Aunque, vamos a ver, en el fondo ¿qué importa esto? Estoy convencido de que las novelas de Dan Brown, Corín Tellado, Clive Cussler o Nora Roberts son malísimas, así que ¿qué más da si las consideramos o no literatura? Son pura mierda; finjamos que no existen. A fin de cuentas, amamos la literatura, ¿no es cierto? Para nosotros, es tan hermosa como un diamante; por tanto, lo mejor que podemos hacer es eliminar todas las impurezas para que esa piedra preciosa relumbre en todo su esplendor. ¿Qué tiene de malo eso?

Pues que no está tan claro. No existe ningún sistema infalible, único y universal para evaluar la calidad de un texto literario. En los extremos es evidente, por supuesto; estoy seguro de que los relatos de Borges o las novelas de Nabokov son exquisita literatura, igual que sé con certeza que los escritos de Mickey Spillane o Danielle Steel son infumables. Pero, ¿que ocurre en la zona central? ¿Qué pasa con autores como Somerset Maughan, Pío Baroja, Julio Verne, Robert Silverberg, Jim Thompson, P. G. Wodehouse, Stephen King o Conan Doyle? Sus escritos ¿son literatura o no? Alto, alto, no os apresuréis a responder; no he elegido esos ejemplos al azar, sino porque me consta que todos ellos han sido vilipendiados en algún momento por algún “ario literario”. De hecho, he visto arrojar a la basura de la “no literatura” géneros completos. Aún más: todos los géneros, sin excepción. Porque, a la hora de ser nazi, se puede ser muy, pero que muy nazi.

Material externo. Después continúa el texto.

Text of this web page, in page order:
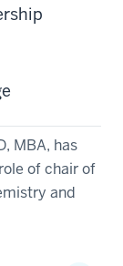
MBA, has
of chair of
and
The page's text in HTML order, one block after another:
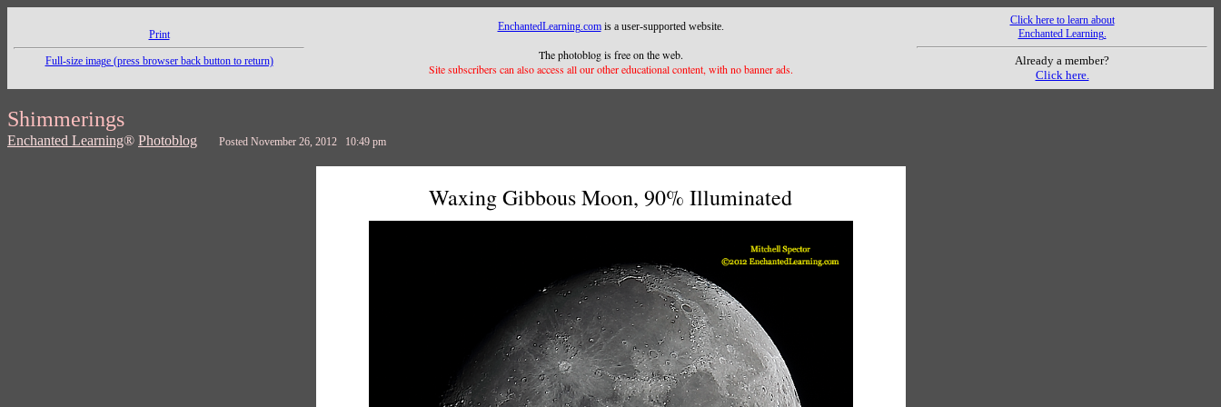
Print
Full-size image (press browser back button to return)
EnchantedLearning.comis a user-supported website.
The photoblog is free on the web.
Site subscribers can also access all our other educational content, with no banner ads.
Click here to learn about
Enchanted Learning.
Already a member?
Click here.
Shimmerings
Enchanted Learning® Photoblog Posted November 26, 2012 10:49 pm
Waxing Gibbous Moon, 90% Illuminated
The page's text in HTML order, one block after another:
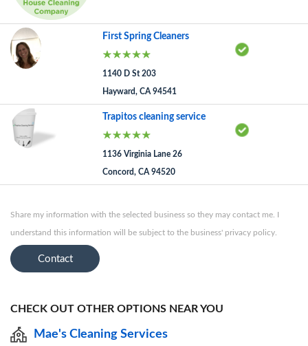
First Spring Cleaners
1140 D St 203
Hayward, CA 94541
Trapitos cleaning service
1136 Virginia Lane 26
Concord, CA 94520
Share my information with the selected business so they may contact me. I
understand this information will be subject to the business' privacy policy.
Contact
CHECK OUT OTHER OPTIONS NEAR YOU
Mae's Cleaning Services
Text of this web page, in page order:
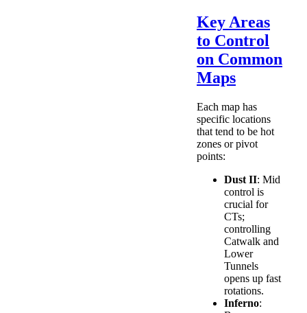
Key Areas
to Control
on Common
Maps
Each map has
specific locations
that tend to be hot
zones or pivot
points:
Dust II: Mid
control is
crucial for
CTs;
controlling
Catwalk and
Lower
Tunnels
opens up fast
rotations.
Inferno:
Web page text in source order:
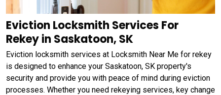
Eviction Locksmith Services For
Rekey in Saskatoon, SK
Eviction locksmith services at Locksmith Near Me for rekey
is designed to enhance your Saskatoon, SK property's
security and provide you with peace of mind during eviction
processes. Whether you need rekeying services, key change
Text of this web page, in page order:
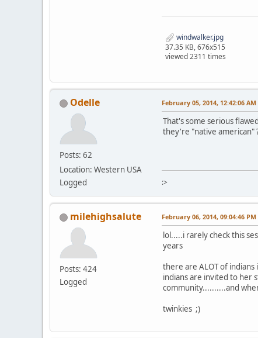
windwalker.jpg
37.35 KB, 676x515
viewed 2311 times
Odelle
Posts: 62
Location: Western USA
Logged
February 05, 2014, 12:42:06 AM
That's some serious
they're "native american"
:>
milehighsalute
Posts: 424
Logged
February 06, 2014, 09:04:46 PM
lol.....i rarely check this
years
there are ALOT of
indians are invited to her
community..........and
twinkies ;)
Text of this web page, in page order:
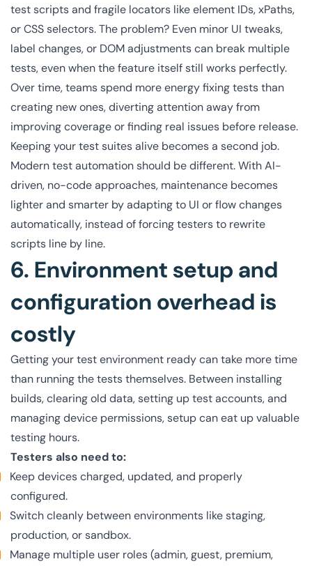
test scripts and fragile locators like element IDs, xPaths,
or CSS selectors. The problem? Even minor UI tweaks,
label changes, or DOM adjustments can break multiple
tests, even when the feature itself still works perfectly.
Over time, teams spend more energy fixing tests than
creating new ones, diverting attention away from
improving coverage or finding real issues before release.
Keeping your test suites alive becomes a second job.
Modern test automation should be different. With AI-
driven, no-code approaches, maintenance becomes
lighter and smarter by adapting to UI or flow changes
automatically, instead of forcing testers to rewrite
scripts line by line.
6. Environment setup and
configuration overhead is
costly
Getting your test environment ready can take more time
than running the tests themselves. Between installing
builds, clearing old data, setting up test accounts, and
managing device permissions, setup can eat up valuable
testing hours.
Testers also need to:
Keep devices charged, updated, and properly
configured.
Switch cleanly between environments like staging,
production, or sandbox.
Manage multiple user roles (admin, guest, premium,
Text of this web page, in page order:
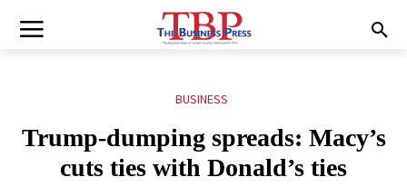
BUSINESS
Trump-dumping spreads: Macy’s
cuts ties with Donald’s ties
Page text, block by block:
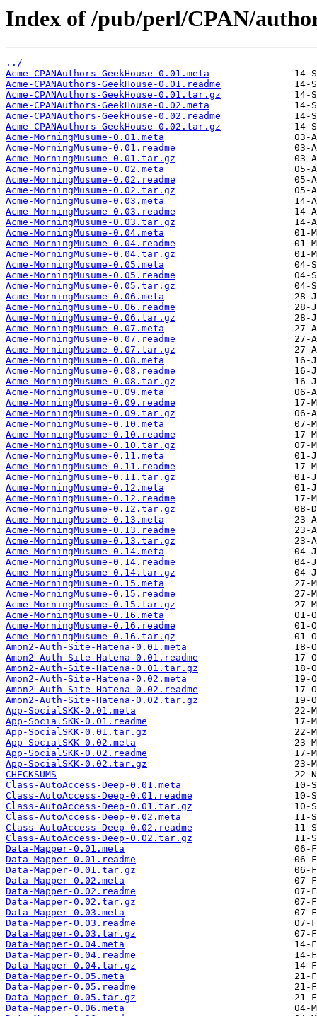
Index of /pub/perl/CPAN/
../
Acme-CPANAuthors-GeekHouse-0.01.meta
Acme-CPANAuthors-GeekHouse-0.01.readme
Acme-CPANAuthors-GeekHouse-0.01.tar.gz
Acme-CPANAuthors-GeekHouse-0.02.meta
Acme-CPANAuthors-GeekHouse-0.02.readme
Acme-CPANAuthors-GeekHouse-0.02.tar.gz
Acme-MorningMusume-0.01.meta
Acme-MorningMusume-0.01.readme
Acme-MorningMusume-0.01.tar.gz
Acme-MorningMusume-0.02.meta
Acme-MorningMusume-0.02.readme
Acme-MorningMusume-0.02.tar.gz
Acme-MorningMusume-0.03.meta
Acme-MorningMusume-0.03.readme
Acme-MorningMusume-0.03.tar.gz
Acme-MorningMusume-0.04.meta
Acme-MorningMusume-0.04.readme
Acme-MorningMusume-0.04.tar.gz
Acme-MorningMusume-0.05.meta
Acme-MorningMusume-0.05.readme
Acme-MorningMusume-0.05.tar.gz
Acme-MorningMusume-0.06.meta
Acme-MorningMusume-0.06.readme
Acme-MorningMusume-0.06.tar.gz
Acme-MorningMusume-0.07.meta
Acme-MorningMusume-0.07.readme
Acme-MorningMusume-0.07.tar.gz
Acme-MorningMusume-0.08.meta
Acme-MorningMusume-0.08.readme
Acme-MorningMusume-0.08.tar.gz
Acme-MorningMusume-0.09.meta
Acme-MorningMusume-0.09.readme
Acme-MorningMusume-0.09.tar.gz
Acme-MorningMusume-0.10.meta
Acme-MorningMusume-0.10.readme
Acme-MorningMusume-0.10.tar.gz
Acme-MorningMusume-0.11.meta
Acme-MorningMusume-0.11.readme
Acme-MorningMusume-0.11.tar.gz
Acme-MorningMusume-0.12.meta
Acme-MorningMusume-0.12.readme
Acme-MorningMusume-0.12.tar.gz
Acme-MorningMusume-0.13.meta
Acme-MorningMusume-0.13.readme
Acme-MorningMusume-0.13.tar.gz
Acme-MorningMusume-0.14.meta
Acme-MorningMusume-0.14.readme
Acme-MorningMusume-0.14.tar.gz
Acme-MorningMusume-0.15.meta
Acme-MorningMusume-0.15.readme
Acme-MorningMusume-0.15.tar.gz
Acme-MorningMusume-0.16.meta
Acme-MorningMusume-0.16.readme
Acme-MorningMusume-0.16.tar.gz
Amon2-Auth-Site-Hatena-0.01.meta
Amon2-Auth-Site-Hatena-0.01.readme
Amon2-Auth-Site-Hatena-0.01.tar.gz
Amon2-Auth-Site-Hatena-0.02.meta
Amon2-Auth-Site-Hatena-0.02.readme
Amon2-Auth-Site-Hatena-0.02.tar.gz
App-SocialSKK-0.01.meta
App-SocialSKK-0.01.readme
App-SocialSKK-0.01.tar.gz
App-SocialSKK-0.02.meta
App-SocialSKK-0.02.readme
App-SocialSKK-0.02.tar.gz
CHECKSUMS
Class-AutoAccess-Deep-0.01.meta
Class-AutoAccess-Deep-0.01.readme
Class-AutoAccess-Deep-0.01.tar.gz
Class-AutoAccess-Deep-0.02.meta
Class-AutoAccess-Deep-0.02.readme
Class-AutoAccess-Deep-0.02.tar.gz
Data-Mapper-0.01.meta
Data-Mapper-0.01.readme
Data-Mapper-0.01.tar.gz
Data-Mapper-0.02.meta
Data-Mapper-0.02.readme
Data-Mapper-0.02.tar.gz
Data-Mapper-0.03.meta
Data-Mapper-0.03.readme
Data-Mapper-0.03.tar.gz
Data-Mapper-0.04.meta
Data-Mapper-0.04.readme
Data-Mapper-0.04.tar.gz
Data-Mapper-0.05.meta
Data-Mapper-0.05.readme
Data-Mapper-0.05.tar.gz
Data-Mapper-0.06.meta

Y es que, lo repito, en esa zona central, en esa “clase media” literaria, las cosas no están ni medio claras. Según los criterios que se elijan, un mismo texto puede ser una obra maestra o una mediocridad. Y, lo más perturbador de todo, esos criterios varían. La prosa del mejor prosista actual sería considerada paupérrima por cualquier escritorzuelo del Siglo de Oro, y la prosa romántica, que durante tanto tiempo reinó en el siglo XIX, hoy se nos antoja insoportablemente afectada. Lo que antaño fue mera literatura popular sin importancia (El Quijote, sin ir más lejos), hoy es altísima literatura. Y es que hay muchas formas de juzgar un libro, muchos apriorismos que podemos aplicar o no; pero negarle a un texto, por malo que sea, su condición de literatura, es practicar, sencillamente, el nazismo literario.